■ Records provided
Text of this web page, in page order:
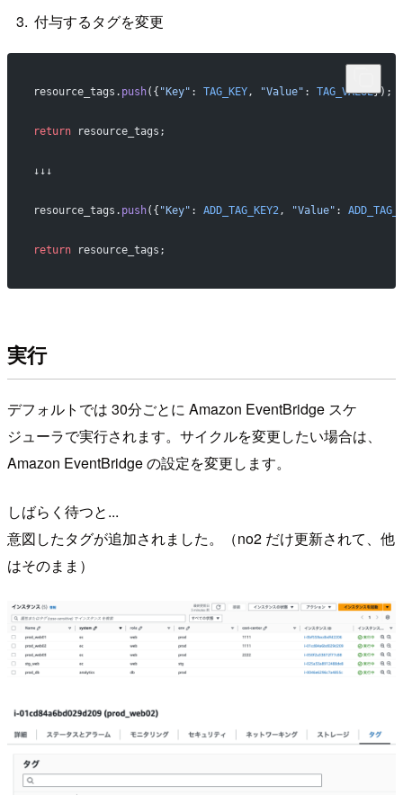
付与するタグを変更
resource_tags. push({ "Key" : TAG_KEY, "Value" : TAG_VALUE});
return resource_tags;
↓↓↓
resource_tags. push({ "Key" : ADD_TAG_KEY2, "Value" :
return resource_tags;
実行
デフォルトでは 30分ごとに Amazon EventBridge スケ
ジューラで実行されます。サイクルを変更したい場合は、
Amazon EventBridge の設定を変更します。
しばらく待つと...
意図したタグが追加されました。（no2 だけ更新されて、他
はそのまま）

■ Exercise directions
Select and copy every line of the material that holds the string "Amazon".

■ Your response
デフォルトでは 30分ごとに Amazon EventBridge スケ
Amazon EventBridge の設定を変更します。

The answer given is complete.